Cuando la Microsoft presentó el Kinect original para Xbox 360 en 2010, sin pretenderlo, creó una plataforma de control de movimiento perfecta para los piratas. Aunque inicialmente a la compañía  no le pareció preocupante, ahora sí que está inquieta con la idea.

Después, Microsoft comenzó a vender una versión de Kinect para PC, pero a un precio mucho más alto (250 dólares), con respecto a la versión para Xbox 360 (100 dólares). En ese momento, lo justificó diciendo que esperaba obtener beneficios con la venta de juegos y suscripciones a Xbox Live y otros contenidos. Y los usuarios de PCs, en cambio, no proporcionan este flujo de ingresos.

Pero la situación cambia con el Kinect de segunda generación.

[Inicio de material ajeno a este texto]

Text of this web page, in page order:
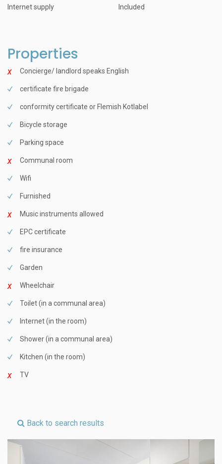
Internet supply Included
Properties
Concierge/ landlord speaks English
certificate fire brigade
conformity certificate or Flemish Kotlabel
Bicycle storage
Parking space
Communal room
Wifi
Furnished
Music instruments allowed
EPC certificate
fire insurance
Garden
Wheelchair
Toilet (in a communal area)
Internet (in the room)
Shower (in a communal area)
Kitchen (in the room)
TV
Back to search results
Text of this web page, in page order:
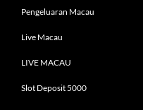
Pengeluaran Macau
Live Macau
LIVE MACAU
Slot Deposit 5000

En lugar de venderse por su cuenta, el controlador de movimiento se incluye con todas las consolas y debe ser conectado a Xbox One para que funcione.

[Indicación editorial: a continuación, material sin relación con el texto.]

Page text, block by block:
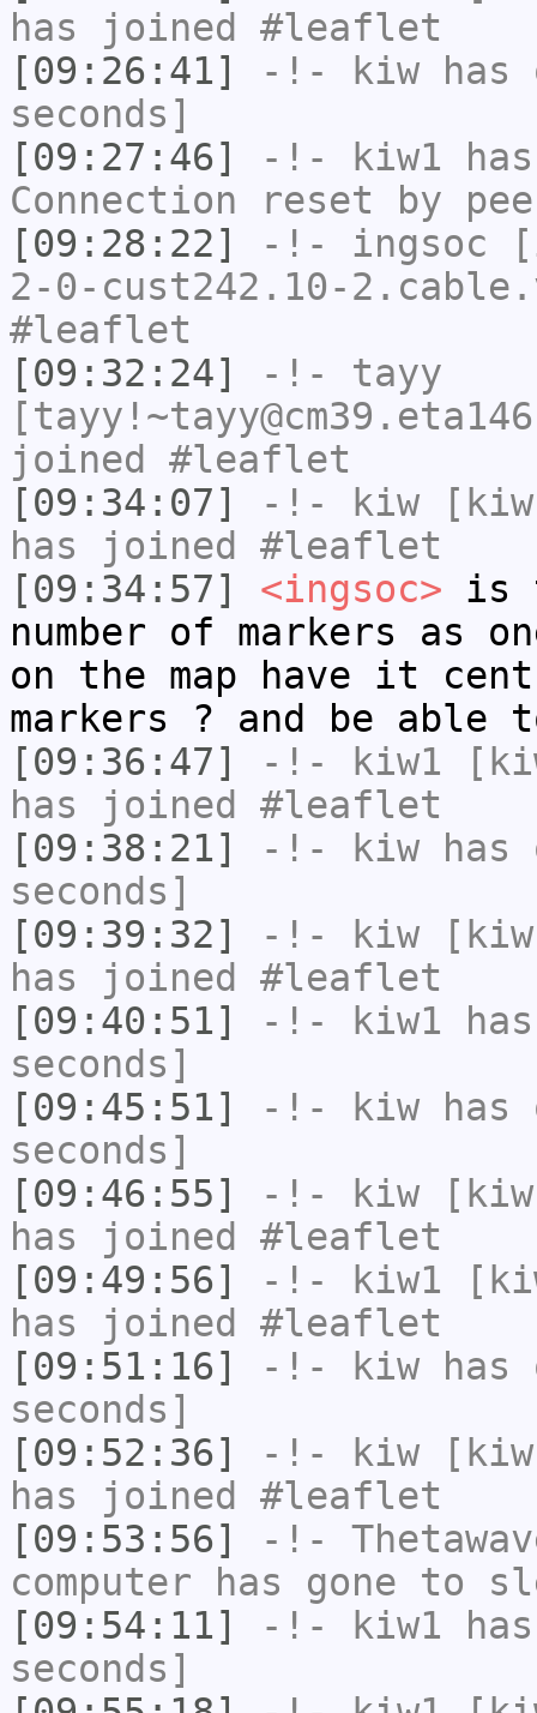
has joined #leaflet
[09:26:41]
-!- kiw has
seconds]
[09:27:46]
-!- kiw1
Connection reset by
[09:28:22]
-!- ingsoc
2-0-cust242.10-
#leaflet
[09:32:24]
-!- tayy
joined #leaflet
[09:34:07]
-!- kiw
has joined #leaflet
[09:34:57]
<ingsoc> is
number of markers as
on the map have it
markers ? and be able
[09:36:47]
-!- kiw1
has joined #leaflet
[09:38:21]
-!- kiw has
seconds]
[09:39:32]
-!- kiw
has joined #leaflet
[09:40:51]
-!- kiw1
seconds]
[09:45:51]
-!- kiw has
seconds]
[09:46:55]
-!- kiw
has joined #leaflet
[09:49:56]
-!- kiw1
has joined #leaflet
[09:51:16]
-!- kiw has
seconds]
[09:52:36]
-!- kiw
has joined #leaflet
[09:53:56]
-!-
computer has gone to
[09:54:11]
-!- kiw1
seconds]

Incluso, sin el adaptador específico, habría pocas posibilidades de que la gente utilizara el Kinect de Xbox One como alternativa barata a la versión PC, a menos que hubieran adquirido la consola ya para su uso personal. En ese caso, aún necesitarían utilizar algún tipo de adaptador USB para que funcionara.

Por tanto, Microsoft no asume ningún riesgo y advierte que la versión Xbox One de Kinect no se está creando para ser utilizada con un PC, no utilizará las mismas herramientas de desarrollo y no existirá licencia para su uso comercial.

En resumen, si queremos utilizar la próxima versión de Kinect en un PC, tendremos que recurrir a la versión más cara (seguramente) para Windows. Después de todo, Microsoft fijó recientemente 400 dólares como precio para la versión para desarrolladores.

Como Microsoft no tiene como objetivo al consumidor con esa versión, una alternativa sería optar por un controlador de movimiento para el PC más barato, como el próximo Leap Motion.